Felsefesinde, Platon'un Devlet'te yer alan İyi İdeasıyla ilgili görüşlerinden yola çikan Plotinos, Platon'un İyi İdeasını tanrılaştırmış ve varolan herşeyi Tanrı'dan başlayan bir türüm ya da sudur süreciyle açıklamıştır. O da, tıpkı Platon gibi, maddi dünyanın, sürekli olarak değiştiği için, gerçek olamayacağını düşünür. Yalnızca değişmeyen bir şey gerçekten var olabilir. Bundan dolayı, bu değişmeyen gerçeklik, Platon'un da göstermiş olduğu gibi, maddi dünyadan farklı ve ayrı olmalıdır. Bu varlık ise, Plotinos'a göre, Tanrı'dır.

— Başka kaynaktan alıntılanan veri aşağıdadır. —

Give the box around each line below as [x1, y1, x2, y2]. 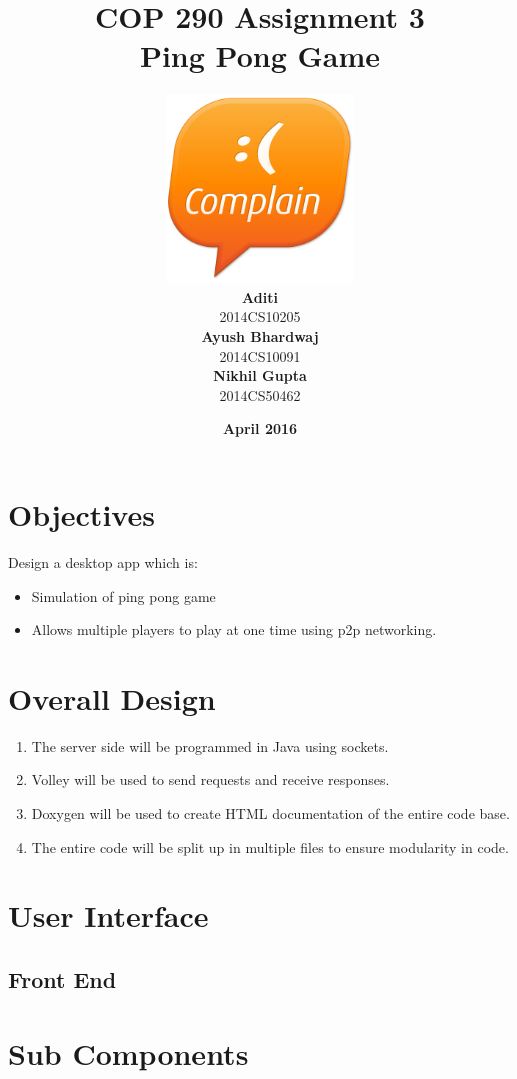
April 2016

O Tanrı hakkında, Tanrı'nın bu dünyadaki herşeyi aştığını söylemek dışında, hiçbir şey söylenemeyeceğini iddia eder. Tanrı bu dünyayı aştığı, maddi dünyanın ötesinde bulunduğu için, maddi, sonlu ve nihayet bölünebilir olan bir varlık değildir. Madde, ruh ve zihinden her biri değiştiği için, o ne madde, ne ruh, ne de zihindir. Plotinos'a göre, Tanrı, insan zihninin düşünceleriyle sınırlanamayacağından, insanın diliyle ifade edilemez. Duyularımız da ona ulaşamaz. Plotinos için Tanrı'ya ulaşmanın tek yolu, rasyonel akılyürütmeden ya da duyusal bir tecrübeden, deneyden bağımsız olan mistik bir vecd hali içine girmektir.

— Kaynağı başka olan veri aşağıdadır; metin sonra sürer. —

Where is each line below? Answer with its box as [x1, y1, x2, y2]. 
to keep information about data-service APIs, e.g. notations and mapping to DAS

Tanrı'nın bütünüyle saf ve basit olduğunu, Tanrı'da kompleks hiçbir şey bulunmadığını belirtmek, Tanrı'nın Mutlak Birlik olduğuna işaret etmek için, Plotinos Tanrı'dan Bir diye söz eder. Bir olan Varlık olarak Tanrı tanımı, Tanrı'nın değişmediğini ve dolayısıyla O'nun yaratılmamış ve bölünemez olduğunu gösterir. Zira Tanrı değişse, bölünebilse ya da yaratılmış olsa, birliğini kaybeder. Plotinos'a göre, Tanrı bir olduğu için, içinde yaşadığımız duyusal dünyadaki şeyleri yaratmış olamaz. Çünkü yaratma bir eylemdir ve her eylem bir değişme halini zorunlu kılar. Bundan dolayı, Tanrı aşkındır, O her türlü düşünce ve varlığın ötesindedir. O'na ne öz, ne varlık, ne de yaşam yüklenebilir. Çünkü bütün bu ayırım ya da yüklemler bir ikiliğe yol açarlar. Öyleyse, Tanrı hakkında, yalnızca O'nun bir, bölünemez, değişmez, ezeli ve ebedi olduğunu, varlığın ötesinde bulunduğunu, kendi kendisiyle hep aynı kaldığını, O'nun için geçmiş ya da gelecekten söz edilemeyeceğini söyleyebiliriz. Plotinos, işte bu durumda dünyanın yaradılışını ve varoluşunu açıklamak için, felsefe tarihinin ilk türüm ögretisini geliştirmiştir.